Filtering and Sorting: Hierarchies allow for efficient filtering and sorting. Users can easily filter or sort data based on hierarchy levels, allowing for more focused analysis.

Enhanced Interactivity: Hierarchies improve dashboard interactivity. Tableau dashboards allow users to interactively drill down or roll up through hierarchies, allowing for dynamic data exploration.

Overall, Tableau hierarchies provide a structured and organized approach to data analysis, providing flexibility, ease of use, and a clearer understanding of information at various levels of granularity.

What exactly is a hierarchy data type?

A hierarchy data type is a specific type that represents hierarchical relationships between data elements in the context of databases or data structures. It is intended for the storage and management of data in a hierarchical structure, such as parent-child relationships.

Hierarchical data types are commonly used in databases to represent tree-like structures in which each data element (node) has a relationship with other elements via parent, child, or sibling nodes.

In an organizational chart, for example:

  • Every employee could be represented by a node.
  • Employees have relationships, such as reporting to a manager (parent-child relationship) or working on the same team as colleagues (sibling relationship).
  • Hierarchical data types make it easier to store, query, and manipulate hierarchical structures. They allow operations such as navigating the hierarchy, retrieving parent-child relationships, calculating levels of depth, and organizing data to reflect these relationships.

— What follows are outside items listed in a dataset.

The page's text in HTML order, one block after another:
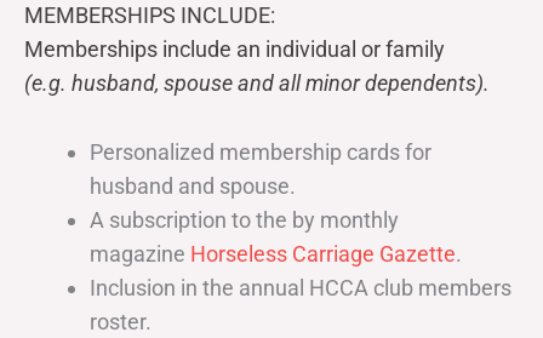
MEMBERSHIPS INCLUDE:
Memberships include an individual or family
(e.g. husband, spouse and all minor dependents).
Personalized membership cards for
husband and spouse.
A subscription to the by monthly
magazine Horseless Carriage Gazette.
Inclusion in the annual HCCA club members
roster.

In the context of Tableau or other data visualization tools, hierarchy data types may refer to how these hierarchical relationships are represented and used within the tool to create visualizations or perform analyses based on the data's hierarchical structures. Creating date hierarchies or organizational hierarchies, for example, for effective data visualization and exploration.

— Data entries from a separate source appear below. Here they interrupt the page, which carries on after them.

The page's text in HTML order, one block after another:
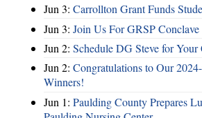
Jun 3: Carrollton Grant Funds
Jun 3: Join Us For GRSP Conclave
Jun 2: Schedule DG Steve for Your
Jun 2: Congratulations to Our
Winners!
Jun 1: Paulding County Prepares
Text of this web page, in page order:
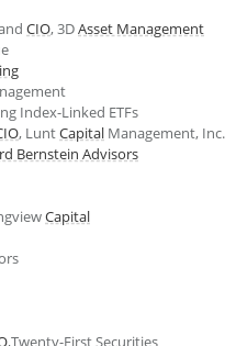
CIO, 3DAsset Management
Index-Linked ETFs
, LuntCapital Management, Inc.
Bernstein Advisors
Capital
,Twenty-First Securities
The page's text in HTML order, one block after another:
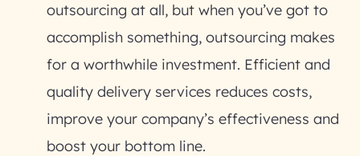
outsourcing at all, but when you’ve got to
accomplish something, outsourcing makes
for a worthwhile investment. Efficient and
quality delivery services reduces costs,
improve your company’s effectiveness and
boost your bottom line.
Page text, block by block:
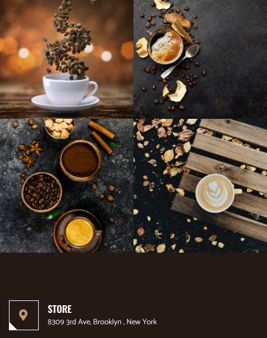
STORE
8309 3rd Ave, Brooklyn , New York

In Tableau, how do you make a hierarchy?

Creating a hierarchy in Tableau is simple. You can make a hierarchy out of existing fields in your data by combining related fields into a structured hierarchy. Here's a step-by-step procedure:

  • Tableau Desktop should be launched and connected to your data source.
  • Go to the Data Pane: In the Data Pane, find the fields that you want to include in your hierarchy.
  • Click and drag the fields you want to include in the hierarchy to select them. For example, if you're making a date hierarchy, drag Year, Quarter, Month, and Day to the "Rows" or "Columns" shelf.
  • Make a Hierarchy:
  • Drag the first field (e.g., Year) onto the second field (e.g., Quarter).
  • Tableau will automatically recognize the relationship and create a hierarchy.
  • Rep for additional levels, dragging fields into the hierarchy in the desired order.
  • Tableau will display the hierarchy in the Rows or Columns shelf as you adjust and organize it. To suit your analysis needs, you can organize the hierarchy by rearranging or nesting fields.
  • Use the Hierarchy: After creating the hierarchy, you can use it in visualizations by dragging it onto the visualization canvas and drilling down or rolling up through different levels within the hierarchy.
  • Customize Hierarchy (Optional): Hierarchies can be customized in Tableau. In the Data pane, right-click on the hierarchy and select "Edit Hierarchy." You can rename, reorder, or remove levels from the hierarchy here.

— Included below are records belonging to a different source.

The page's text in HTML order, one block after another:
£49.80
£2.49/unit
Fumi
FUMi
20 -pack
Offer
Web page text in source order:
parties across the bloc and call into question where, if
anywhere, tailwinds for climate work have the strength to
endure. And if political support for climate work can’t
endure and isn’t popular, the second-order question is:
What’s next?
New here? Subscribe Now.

By using Tableau hierarchies, you can easily explore and analyse data at different levels of detail, allowing for more insightful visualizations and flexible data analysis.

Conclusion

In Tableau, creating hierarchies is a simple process that involves organizing related fields into structured levels, allowing for easy navigation and analysis at various granularities. You can quickly create hierarchies that help visualize data relationships by dragging and arranging fields in the Data pane, allowing for more in-depth and flexible analysis within Tableau visualizations.